With a little more driving time from the major cities of Salem and Portland, adventurous hikers can find secluded coves, rushing streams, and lighthouses with views to take one's breath away. The Central Oregon Coast provides a range of ecosystems begging for exploration. We've gathered some of the prettiest and best places to hike on this stretch of highway. So dive in and start planning your next road trip. And don't forget to bring plenty of trail mix.
Horse Creek North/Drift Creek North
Horse Creek Trail covered in a layer of hail. Photo by Lance Beck.
The Drift Creek Wilderness in the heart of the Siuslaw National Forest offers a bit more challenge for the adventurous hiker as the multiple trails accessing Drift Creek are difficult to connect with each other. When first entering the wilderness area via the Horse Creek North Trail, the path climbs 300 feet rapidly, topping out at nearly 1,800 feet. The next 3 miles are all downhill after the ridge. Camping is available once you reach Drift Creek, and there are several developed sites. For more privacy, continue to the north or south on the same side of the creek for more primitive spots. This is an all-season trail, but river conditions can be high late fall through spring. Be sure to check the river levels before heading out. For a longer trip, consider linking to the Harris Ranch Trail or Horse Creek South Trail. This will require multiple vehicles and route finding, however. Note that logging operations are active here, so be alert for logging trucks on the roads.
Harris Ranch Trail
Drift Creek from the Harris Ranch Trail. Photo by Robyn Anderson.

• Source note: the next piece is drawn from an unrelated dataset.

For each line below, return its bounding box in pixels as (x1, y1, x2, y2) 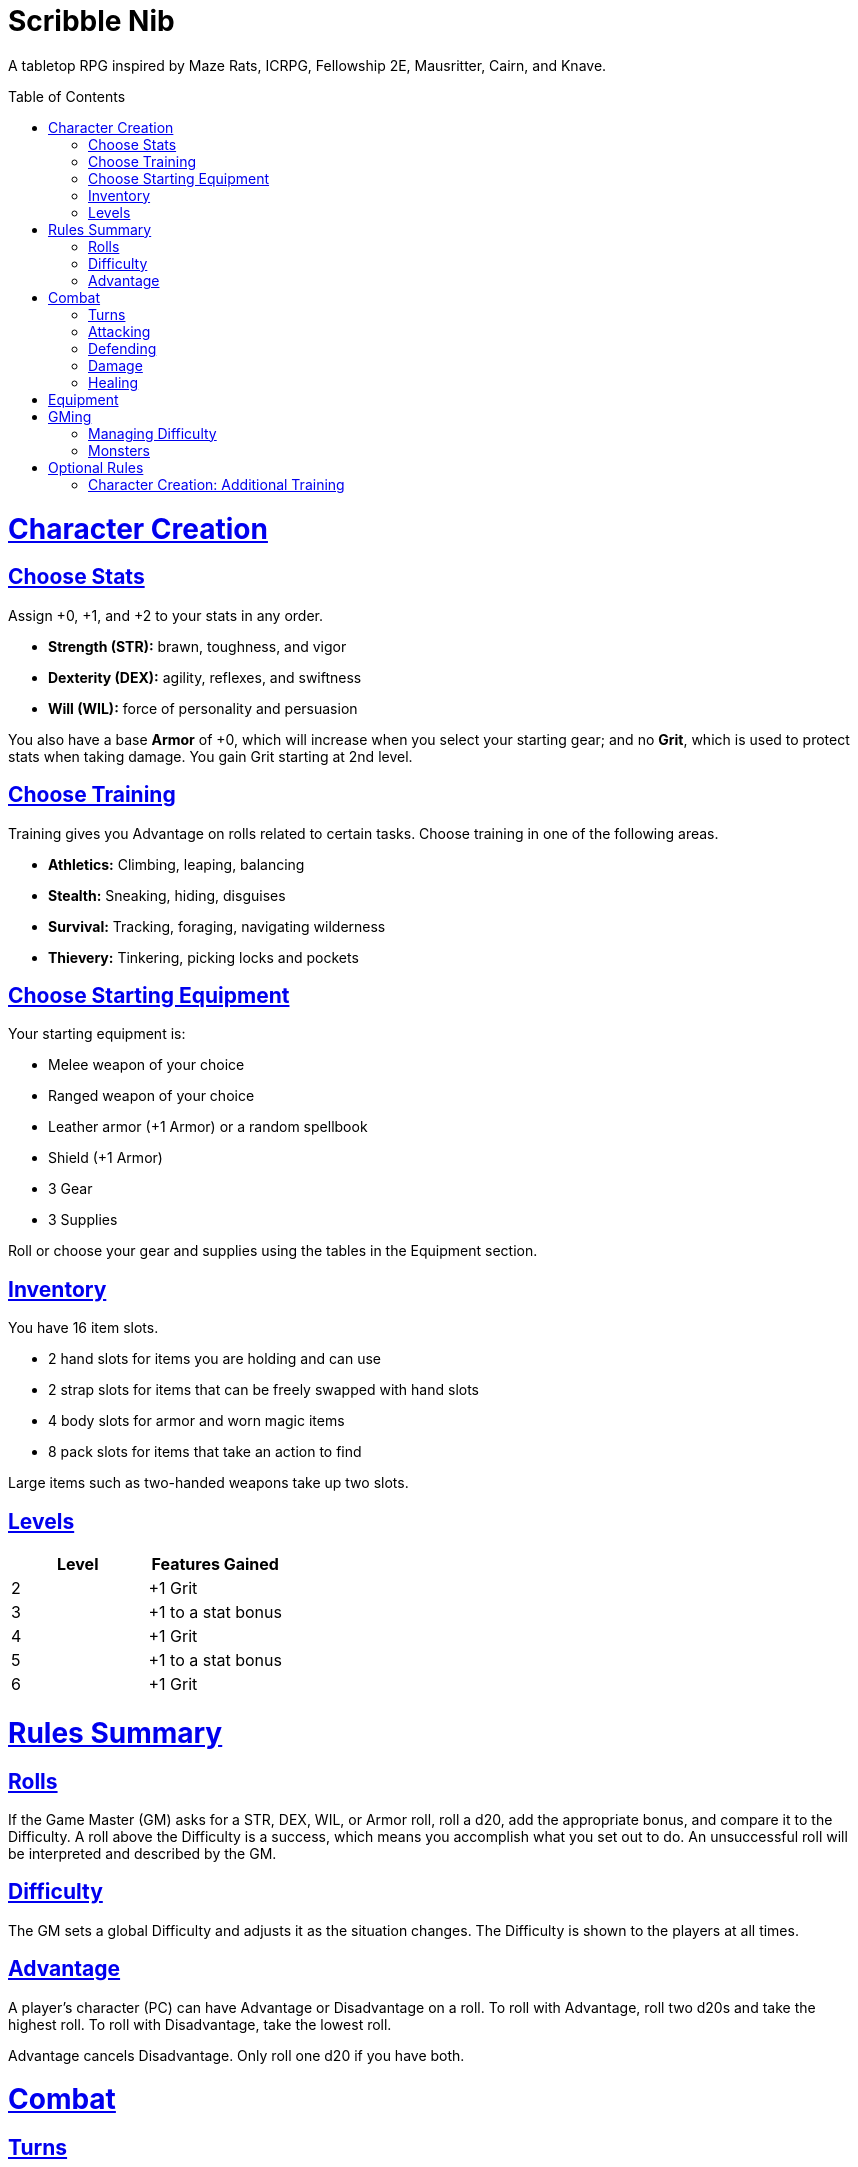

Another fantastic option for exploring the Drift Creek Wilderness in the Oregon Coast Range, the Harris Ranch Trail is well worth the elevation gain you'll experience on the trip out. From the parking area the route descends 1,200 feet to reach the Drift Creek drainage in roughly 3 miles. If you are packing in to spend a few days and nights, descending with the inward, heavier load is always a logistical plus. You'll find campsites at the end of the trail, and don't forget to bring a rod for the Chinook, coho, steelhead, and trout that live in Drift Creek.
Saint Perpetua Trail
Expansive views from the Saint Perpetua Trail. Photo by Jessica Beauchemin.
While most people drive the road up to the viewpoint at Saint Perpetua, if you take the time to walk, the views earned are worth the effort. The hike is not a long one, at only 2.2 miles round trip. Beginning at the Cape Perpetua Campground and climbing though a series of switchbacks, old-growth forest provides welcome shade in the summer months. Near the top, the trail opens up to broad meadows and ocean views. From the overlook, continue along the Whispering Spruce Trail to the West shelter. Briefly serving as a lookout for the Coast Guard during World War II, the shelter was built by the Civilian Conservation Corps in 1933. On clear days look for whales of the coast from here. Retrace your steps to reach your car once more.
Heceta Head Trail
The view west from the summit of Heceta Head. Photo by Lance Beck.
Located in the Siuslaw National Forest just north of Heceta Head and 10 miles south of Cape Perpetua, the hike to the Heceta Head Lighthouse combines two different trails. Starting on the Valley Trail at Carl G. Washburne State Park, stay right at the junction with China Creek Trail Loop. The trail will climb as you wander through Sitka spruce and western hemlock. When you reach Highway 101 at 2.5 miles, cross over and follow the Hobbit Trail to the beach, staying left at the junction with the Heceta Head Trail. The final climb is steep up and over Heceta Head, but the spectacular views are worth it as you finally reach Heceta Head Lighthouse. Bring lunch or a snack and take advantage of the picnic tables in Devil's Elbow State Park before returning the way you came.
Sweet Creek
Relaxing creekside on the Sweet Creek Trail. Photo by Jackie Arnal.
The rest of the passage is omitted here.